When people are upset about too much “drama” in their lives, what do they mean? Why don’t they say?
So I brought it up on Facebook, thinking that it doesn’t seem like the same word every time I hear it. And once again, Facebook brought me answers.
Kelly Karius had a wonderful definition she shared with me, and on her behalf, I’ll say you can share it too – if you include her name as author. Fair enough?
- Drama is… making up a back story to get your own way (that is, lying).
- Drama is… affecting other people with your terrible mood (because YOU are more important than THEM).
- Drama is… the creation of situations that make people say WTF! (while YOU watch and smile on the inside).
- Drama is… an over-exaggeration of your own needs in order to get people to jump to it (because YOU are more important than THEM).
- Drama is… a tool that draws attention to you (Because YOU are more important than THEM).
- Drama is… thoughtfully created and re-actively put out into the world. (after all, this play is not for people to watch, but to LIVE).
- Drama is… fluid. A drama that starts as a comedy can quickly become a tragedy, and vice-versa.
- Drama is… something that allows you to protect your real self from everyone, and interrupts your ability to live your best life.
- Drama shows… you don’t know how to get what you need any other way.

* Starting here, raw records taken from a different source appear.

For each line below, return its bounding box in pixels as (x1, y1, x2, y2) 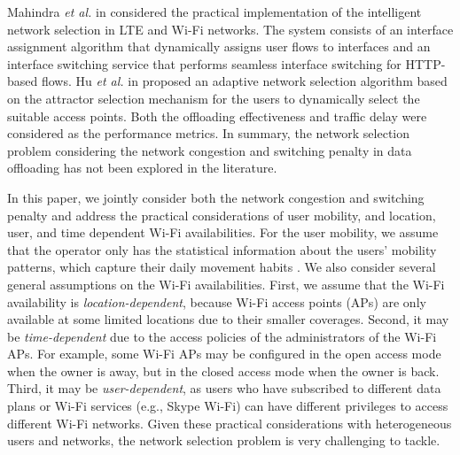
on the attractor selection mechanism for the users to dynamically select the (7, 89, 420, 107)
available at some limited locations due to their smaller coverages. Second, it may (7, 310, 449, 328)
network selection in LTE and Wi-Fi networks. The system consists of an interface (7, 19, 454, 38)
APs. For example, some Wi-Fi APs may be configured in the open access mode (7, 344, 441, 363)
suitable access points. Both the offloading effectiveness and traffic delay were (7, 106, 427, 125)
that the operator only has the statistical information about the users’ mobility (7, 240, 437, 258)
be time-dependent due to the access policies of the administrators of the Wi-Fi (7, 327, 437, 345)
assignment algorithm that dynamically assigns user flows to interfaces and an (7, 37, 431, 56)
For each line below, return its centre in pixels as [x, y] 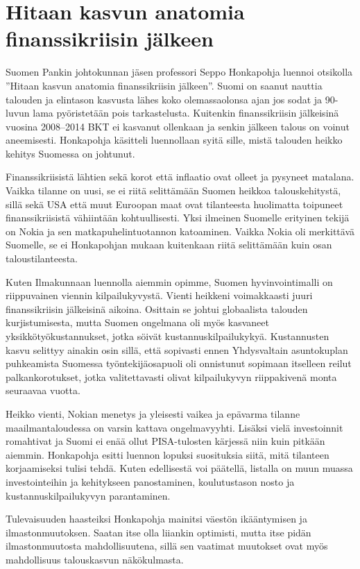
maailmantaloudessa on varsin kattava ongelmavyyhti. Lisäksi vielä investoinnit [174, 427]
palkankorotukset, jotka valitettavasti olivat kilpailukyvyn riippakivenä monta [171, 376]
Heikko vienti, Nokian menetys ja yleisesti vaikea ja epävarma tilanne [153, 413]
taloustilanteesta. [42, 258]
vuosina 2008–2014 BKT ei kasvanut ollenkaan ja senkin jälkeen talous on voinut [178, 126]
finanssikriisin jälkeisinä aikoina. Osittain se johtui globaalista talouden [157, 308]
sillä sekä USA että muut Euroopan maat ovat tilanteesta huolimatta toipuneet [174, 204]
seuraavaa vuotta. [43, 390]
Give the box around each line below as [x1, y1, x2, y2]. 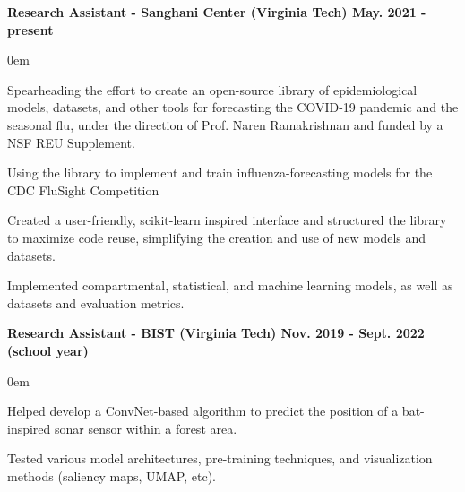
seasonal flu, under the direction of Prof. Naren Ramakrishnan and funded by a [7, 115, 443, 134]
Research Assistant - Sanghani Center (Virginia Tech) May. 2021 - [7, 3, 426, 21]
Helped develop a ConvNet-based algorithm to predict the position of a [7, 401, 399, 420]
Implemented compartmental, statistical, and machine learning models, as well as [7, 276, 453, 295]
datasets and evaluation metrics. [7, 293, 185, 312]
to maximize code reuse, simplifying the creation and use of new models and [7, 228, 426, 246]
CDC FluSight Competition [7, 180, 159, 199]
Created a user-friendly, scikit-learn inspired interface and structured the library [7, 211, 447, 229]
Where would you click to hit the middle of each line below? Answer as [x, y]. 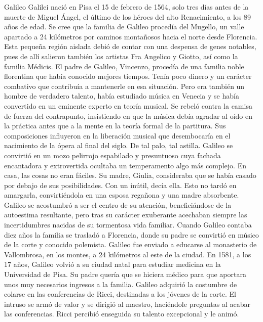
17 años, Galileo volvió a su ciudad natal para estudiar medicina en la [112, 264]
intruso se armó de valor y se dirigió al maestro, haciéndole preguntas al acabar [127, 304]
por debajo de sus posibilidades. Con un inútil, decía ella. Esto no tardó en [120, 185]
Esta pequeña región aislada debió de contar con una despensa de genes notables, [130, 46]
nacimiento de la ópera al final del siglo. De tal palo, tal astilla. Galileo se [119, 145]
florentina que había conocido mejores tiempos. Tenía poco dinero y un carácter [128, 76]
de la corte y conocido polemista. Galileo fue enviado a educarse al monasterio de [130, 244]
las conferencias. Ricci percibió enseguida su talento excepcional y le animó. [122, 314]
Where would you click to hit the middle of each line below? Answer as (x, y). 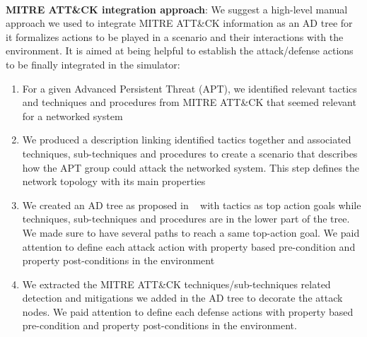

Mark Davidson goes on to add
Drama simply means making a situation more dramatic than it actually is. Ever meet someone whose life is a soap opera? Mostly drama is created to draw attention to one’s self. There are people who take the idea that all the world is a stage, literally.
I’ve found that the people who complain about drama are typically the people who create it. Stand back and watch. You’ll see that what I just wrote is true. It’s a universal law.
Kelly and Mark make it clear: any “drama” we experience is more like Shakespeare’s Much Ado About Nothing than anything else. (So now I have to go back and read it again.)